We implement a latent semantic analysis as an exemplar of traditional topic modeling approaches

In [5]:
import spacy
import os
import numpy as np
from sklearn.feature_extraction.text import TfidfVectorizer
from sklearn.decomposition import TruncatedSVD
import matplotlib.pyplot as plt
from nltk.corpus import stopwords

# Load spaCy model for English
nlp = spacy.load("en_core_web_sm")

# Preprocessing and stopwords for the English language
processed_docs_all = []

stopwords = set(['probably', 'simply', 'exactly', 'bit', 'tell', 'okay', 'datum', 'stadt', 'yeah','look','um','like','sure'])

for text in ds1['text']:
    # Remove occurrences of stopwrods
    text_without_okay = ' '.join([word for word in text.split() if word.lower() not in stopwords])

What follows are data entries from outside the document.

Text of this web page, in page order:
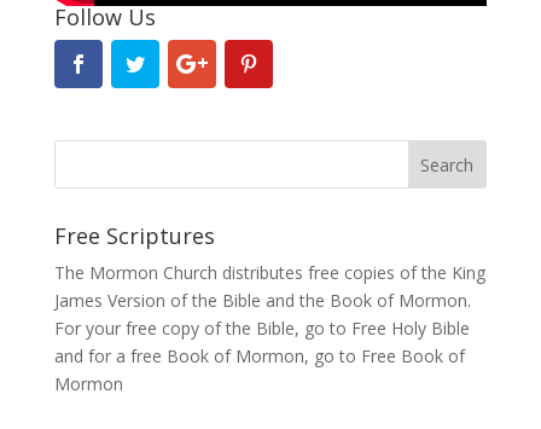
Follow Us
Free Scriptures
The Mormon Church distributes free copies of the King
James Version of the Bible and the Book of Mormon.
For your free copy of the Bible, go to Free Holy Bible
and for a free Book of Mormon, go to Free Book of
Mormon
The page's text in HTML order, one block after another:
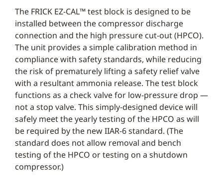
The FRICK EZ-CAL™ test block is designed to be
installed between the compressor discharge
connection and the high pressure cut-out (HPCO).
The unit provides a simple calibration method in
compliance with safety standards, while reducing
the risk of prematurely lifting a safety relief valve
with a resultant ammonia release. The test block
functions as a check valve for low-pressure drop —
not a stop valve. This simply-designed device will
safely meet the yearly testing of the HPCO as will
be required by the new IIAR-6 standard. (The
standard does not allow removal and bench
testing of the HPCO or testing on a shutdown
compressor.)
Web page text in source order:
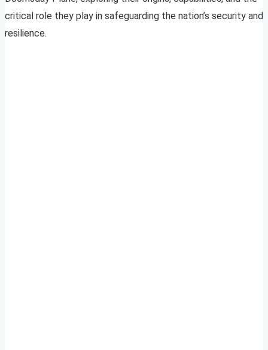
critical role they play in safeguarding the nation’s security and
resilience.

    processed_doc = ' '.join([token.lemma_ for token in nlp(text_without_okay) if not token.is_stop
                              and token.is_alpha and token.lemma_ not in stopwords])
    processed_docs_all.append(processed_doc)

In [None]:
# Vectorize the text data using TF-IDF
vectorizer = TfidfVectorizer(max_df=0.95, min_df=2, stop_words='english')

tfidf_data = vectorizer.fit_transform(processed_docs_all)

# Define the number of topics (or components in LSA)
n_topics = 10

# Create a Truncated SVD (LSA) model
lsa = TruncatedSVD(n_components=n_topics, random_state=42)

# Fit the model to the TF-IDF data
lsa.fit(tfidf_data)

# Transform the TF-IDF data using the fitted LSA model
lsa_topic_matrix = lsa.transform(tfidf_data)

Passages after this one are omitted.